On February 14th, Professor Joy L. Delman participated in a conference at the UC San Diego Medical School discussing bioethical issues in medical cases in an Ethics Panel for the fourth year medical students. Professor Delman serves as a member of the UC San Diego Health System Ethics Committee. The conference is held every year for graduating medical students.
The conference was titled “From Principles to Practice,” and the other panelists included Mary Devereaux, Ph.D., Director, Biomedical Ethics Seminars, Assistant Director, Research Ethics Program & San Diego Research Ethics Consortium Department of Pathology UCSD, Angela M. Vieira General Counsel Rady Children's Hospital and Health Center and Janice F Mulligan, Esq, Mulligan & Banham.
The conference was moderated by Lynnette Cederquist, M.D., Clinical Professor UCSD, Chair, Ethics Committee UCSD Health System. Also present but not pictured was Belinda Hein, class of 1989, Director, Risk Management, Director, Interpreter Services, UC San Diego Health System.
The panelists presented and discussed a variety of actual cases involving a wide range of bioethical issues, including questions of autonomy and decision making when a patient requests termination or refusal of treatment that will result in the patient’s death.
Legal issues of capacity, right to privacy, and informed consent were reviewed with the medical students. Questions from the students raised issues of when those wishes could be exercised by a surrogate making those decisions of behalf of the patient, when depression and pain relief might affect that decision making, and who is the best position to determine whether the patient has decision making capacity.
The panel reviewed procedures for patients to provide advance directives for health care, as well as to appoint surrogates to exercise those wishes on their behalf should they become incapacitated.

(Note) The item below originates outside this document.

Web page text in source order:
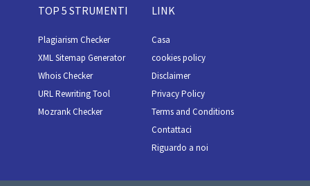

Other cases discussed by the panel addressed issues of managing non-terminally ill patients with severe injuries and no hope of recovery. The panel delved into policies and ethical matters concerning non-beneficial and futile care. The importance of clear, frank, compassionate, and direct communication with family members was discussed. Members of the panel stressed the importance of documentation, not only for treatment purposes, but also in the event of litigation. Withdrawal of treatment in various situations was addressed, as were recent cases involving patients who were declared brain dead but who were kept on ventilators. Definitions of death, and the meaning of life-support versus organ support were reviewed. The importance of making those distinctions clear to the families and to the public is an issue that is quite topical in light of those recent cases. The medical students participated actively in the discussion, raising many questions about actual cases they had. The conference was lively and very well attended.